Design compensation commands up front. If a step has no realistic compensation, the workflow may require human review instead of automatic reversal.

Observability Checklist

CQRS + Saga systems fail in distributed ways. Build observability before production.

• Propagate traceparent and correlation IDs through every command and event.
• Log command names, event names, aggregate IDs, saga IDs, and message IDs.
• Track outbox backlog and oldest unpublished message age.
• Track consumer retry count and dead-letter queue size.
• Expose saga state counts by workflow step.
• Alert on sagas stuck in one state beyond the expected SLA.

OpenTelemetry should be part of the template, not an afterthought.

Testing Strategy

Test the write model without infrastructure:

[Fact]
public void Place_rejects_empty_orders()
{
    var exception = Assert.Throws<DomainException>(() =>
        Order.Place(Guid.NewGuid(), Array.Empty<OrderLine>(), DateTimeOffset.UtcNow)
    );

    Assert.Equal("An order must contain at least one line.", exception.Message);
}

Test handlers with a real database provider when EF Core behavior matters. Avoid relying only on mocks for transaction and query behavior.

Test sagas as state machines:

• Given OrderPlaced, assert the saga sends ReserveInventory.
• Given InventoryReserved, assert the saga sends ChargePayment.
• Given PaymentFailed, assert the saga sends ReleaseInventory and CancelOrder.
• Given timeout, assert the saga moves to the correct compensation path.

When Not to Use CQRS

Do not use CQRS if your service is a simple CRUD application with low query complexity and limited business behavior.
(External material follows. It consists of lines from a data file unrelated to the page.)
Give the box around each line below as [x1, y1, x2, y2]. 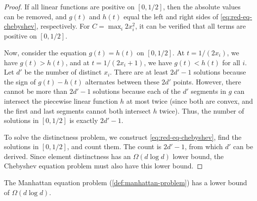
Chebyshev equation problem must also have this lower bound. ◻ [4, 161, 203, 171]
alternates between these [85, 76, 160, 86]
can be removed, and [4, 11, 67, 21]
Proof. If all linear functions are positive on [4, 1, 135, 11]
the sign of [4, 76, 36, 86]
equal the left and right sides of [123, 11, 218, 21]
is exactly [69, 115, 98, 125]
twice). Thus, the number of [159, 105, 244, 116]
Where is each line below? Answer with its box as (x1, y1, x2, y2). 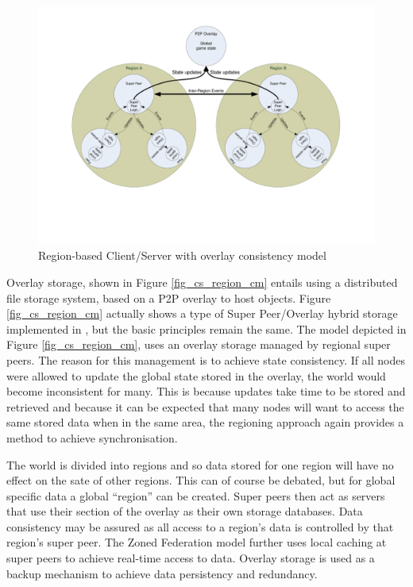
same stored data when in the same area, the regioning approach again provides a (6, 414, 404, 431)
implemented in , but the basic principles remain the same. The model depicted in (6, 320, 407, 337)
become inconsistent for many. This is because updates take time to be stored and (6, 383, 406, 400)
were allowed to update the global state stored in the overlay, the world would (6, 367, 386, 384)
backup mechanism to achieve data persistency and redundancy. (6, 565, 318, 581)
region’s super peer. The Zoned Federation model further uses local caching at (6, 534, 387, 550)
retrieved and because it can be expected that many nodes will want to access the (6, 398, 404, 415)
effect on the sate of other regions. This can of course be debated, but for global (6, 472, 396, 489)

A well-structured vertical slice architecture can be enough.

Avoid splitting read and write databases too early. It introduces synchronization lag, extra deployment surfaces, and debugging complexity.

Use CQRS when the read and write sides have different reasons to change.

When Not to Use Saga

Do not use Saga for operations that can fit cleanly inside one database transaction. Local transactions are simpler, faster, and easier to reason about.

Do not use Saga to hide unclear service boundaries. If every workflow requires every service, the boundaries may be wrong.

Use Saga when a business process crosses independently owned transactional boundaries and needs explicit failure handling.

Architecture Summary

Client
  -> API
  -> MediatR Command
  -> Command Handler
  -> Aggregate
  -> Write Database
  -> Outbox
  -> Message Broker
  -> Saga Orchestrator
  -> Service Commands
  -> Integration Events
  -> Read Model Projections

CQRS gives each service a clean internal shape. Saga gives the business process a reliable distributed shape. The two patterns fit together because commands change local state, events describe committed facts, and the saga coordinates the next step only after those facts exist.

The key is discipline: keep invariants in the write model, keep read models optimized for queries, publish through an outbox, make consumers idempotent, and treat the saga as a first-class workflow with state, timeouts, compensation, and observability.